# I love this sweater!



## wannabear (Mar 13, 2011)

From Signature Needles:

http://www.signatureneedlearts.com/accessories/patterns/lacy-arches-cardigan-e-pattern-designed-by-shirley-paden.html


----------



## Coopwire (May 7, 2011)

That is a gorgeous sweater!


----------



## Brianna9301 (Aug 18, 2011)

Oh, I love it as well! Are you thinking of tackling this project someday, wannabear?


----------



## Lizruork (Aug 25, 2013)

it is a very very lovely thing


----------



## ParkerEliz (Mar 21, 2011)

That is a real beauty!


----------



## Deemeegee (Mar 9, 2013)

What is nice about this pattern is that you could substitute any favorite stitch in the body of the sweater because it's lies are so beautiful.


----------



## wannabear (Mar 13, 2011)

Brianna9301 said:


> Oh, I love it as well! Are you thinking of tackling this project someday, wannabear?
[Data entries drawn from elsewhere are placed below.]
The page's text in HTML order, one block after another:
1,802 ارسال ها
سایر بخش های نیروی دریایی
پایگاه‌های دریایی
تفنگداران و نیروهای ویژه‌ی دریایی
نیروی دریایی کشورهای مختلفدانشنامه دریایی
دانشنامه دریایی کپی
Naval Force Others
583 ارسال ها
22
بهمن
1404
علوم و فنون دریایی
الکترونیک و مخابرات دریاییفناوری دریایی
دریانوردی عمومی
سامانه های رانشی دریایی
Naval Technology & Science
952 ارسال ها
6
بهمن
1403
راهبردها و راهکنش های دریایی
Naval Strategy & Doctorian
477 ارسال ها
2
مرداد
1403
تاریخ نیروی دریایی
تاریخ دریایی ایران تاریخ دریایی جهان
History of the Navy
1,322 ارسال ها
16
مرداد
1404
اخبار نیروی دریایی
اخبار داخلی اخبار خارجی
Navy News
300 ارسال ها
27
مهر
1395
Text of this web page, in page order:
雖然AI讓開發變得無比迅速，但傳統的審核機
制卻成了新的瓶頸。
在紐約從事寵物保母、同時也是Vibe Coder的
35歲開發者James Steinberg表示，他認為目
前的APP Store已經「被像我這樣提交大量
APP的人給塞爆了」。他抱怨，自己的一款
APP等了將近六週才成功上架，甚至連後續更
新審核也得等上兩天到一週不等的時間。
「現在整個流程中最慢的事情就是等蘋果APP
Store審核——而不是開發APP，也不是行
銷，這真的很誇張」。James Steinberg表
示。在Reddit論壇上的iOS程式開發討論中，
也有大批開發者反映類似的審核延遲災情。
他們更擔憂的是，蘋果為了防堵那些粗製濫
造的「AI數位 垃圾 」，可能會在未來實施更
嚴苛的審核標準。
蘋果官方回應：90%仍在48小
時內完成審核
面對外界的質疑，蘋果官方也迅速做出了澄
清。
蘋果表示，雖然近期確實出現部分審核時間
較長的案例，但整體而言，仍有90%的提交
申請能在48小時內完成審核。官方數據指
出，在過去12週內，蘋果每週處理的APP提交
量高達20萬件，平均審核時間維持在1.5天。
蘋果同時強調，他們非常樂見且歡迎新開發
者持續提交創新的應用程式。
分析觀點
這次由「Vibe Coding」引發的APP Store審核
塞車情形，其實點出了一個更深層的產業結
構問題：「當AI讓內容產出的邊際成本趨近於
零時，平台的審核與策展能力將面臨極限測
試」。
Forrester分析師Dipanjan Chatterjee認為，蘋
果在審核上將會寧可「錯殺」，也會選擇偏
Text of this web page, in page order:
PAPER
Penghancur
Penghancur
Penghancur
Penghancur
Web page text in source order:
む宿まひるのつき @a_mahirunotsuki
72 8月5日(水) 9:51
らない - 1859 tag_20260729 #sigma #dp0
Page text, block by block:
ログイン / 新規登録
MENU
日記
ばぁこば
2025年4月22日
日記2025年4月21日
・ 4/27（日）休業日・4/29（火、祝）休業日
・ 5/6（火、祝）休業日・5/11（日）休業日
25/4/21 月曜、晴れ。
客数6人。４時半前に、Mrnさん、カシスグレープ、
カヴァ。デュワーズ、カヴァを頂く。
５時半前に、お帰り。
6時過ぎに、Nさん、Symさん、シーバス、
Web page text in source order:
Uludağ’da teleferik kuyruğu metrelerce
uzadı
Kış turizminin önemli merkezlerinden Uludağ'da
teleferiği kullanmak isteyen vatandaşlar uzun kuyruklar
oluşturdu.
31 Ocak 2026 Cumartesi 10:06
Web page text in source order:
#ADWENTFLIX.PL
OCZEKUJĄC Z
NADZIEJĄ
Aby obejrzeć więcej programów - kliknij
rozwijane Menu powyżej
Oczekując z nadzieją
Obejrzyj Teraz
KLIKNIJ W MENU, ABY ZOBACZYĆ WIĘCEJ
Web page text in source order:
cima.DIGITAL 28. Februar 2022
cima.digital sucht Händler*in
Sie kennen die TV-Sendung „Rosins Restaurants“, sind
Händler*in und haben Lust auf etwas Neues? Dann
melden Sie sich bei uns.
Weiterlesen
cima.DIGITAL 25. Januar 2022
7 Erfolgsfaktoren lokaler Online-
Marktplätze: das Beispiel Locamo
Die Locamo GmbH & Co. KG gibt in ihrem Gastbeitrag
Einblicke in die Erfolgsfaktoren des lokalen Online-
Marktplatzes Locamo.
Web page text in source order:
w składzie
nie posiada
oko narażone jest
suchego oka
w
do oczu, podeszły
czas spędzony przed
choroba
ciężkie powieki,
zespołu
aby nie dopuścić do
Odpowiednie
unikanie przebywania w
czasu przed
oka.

When I lose the weight I want to lose, yes, I do want it for my own! I'm going to buy the pattern and put it away. Then when it won't look dreadful on me I can make it.


----------



## Swtthng (Mar 3, 2013)

This is so lovely.


----------



## kiwiannie (Jul 30, 2011)

Yes it's beautiful,thankyou for the link. :thumbup: :thumbup: :thumbup:


----------



## Katsch (Mar 15, 2011)

Gorgeous, I say make it now and wear it proudly.


----------



## janis blondel (May 20, 2011)

I love it too, just the style I like.    thanks for sharing.


----------



## boots (Jan 24, 2011)

I love Shirley Paden's pattern. She's so creative.


----------



## amberdragon (Dec 12, 2011)

what a beautiful jacket!! way beyond my skill level.


----------



## Aunty Louise (Jun 14, 2013)

Very nice and feminine


----------



## loisthornton (Aug 5, 2012)

Do you know what yarn weight this takes? I have so many projects backed up, but this is probably going to become antoher one. Thanks!


----------



## deechilders (Sep 24, 2011)

WoW! Absolutely stunning!


----------



## margaret in fl (Mar 27, 2012)

I wish there was more info about sizes, needles, yarn, etc.
It is such a beautiful design.


----------



## Ginny K (Jun 1, 2011)

It is beautiful! Not something I can do, sniff... More power to you!


----------



## brdlvr27 (Nov 12, 2011)

Definitely beautiful


----------



## KnitWare (Mar 29, 2011)

Lovely sweater but I have so many projects in line already.


----------



## aljellie (Mar 4, 2011)

That pattern really is special.
Ellie


----------



## jaml (Feb 4, 2011)

Love the sweater. Would love to make it.


----------



## Lizruork (Aug 25, 2013)

http://www.signatureneedlearts.com/kits/shirley-paden-holiday-sweater.html
so this gorgeous sweater is avaiable as a kit only i guess.... for $215.00!!
but this page does give the details of needles and yarn...
i guess if you can afford signature needles you can afford this kit LOL


----------



## wannabear (Mar 13, 2011)

No, you can buy the pattern alone, which is what I'm going to do. For some reason they have patterns listed under 'accessories' so no wonder you didn't see it. $7.50.


----------



## wannabear (Mar 13, 2011)

http://www.signatureneedlearts.com/accessories/patterns.html


----------



## Lizruork (Aug 25, 2013)

wow thanks, i would have missed that completely... they dont post their patterns on ravelry either.... has anyone worked with a shirley paden pattern???
i see she does has published a lot in vogue and i dont have good experience with the very few patterns i have tried from that magazine over the years ;-)))


----------



## ramram0003 (Nov 7, 2011)

Very pretty.


----------



## budasha (Aug 10, 2011)

Swtthng said:


> This is so lovely.


I agree


----------



## samazon (Feb 25, 2011)

Beautiful, thanks for sharing :-D


----------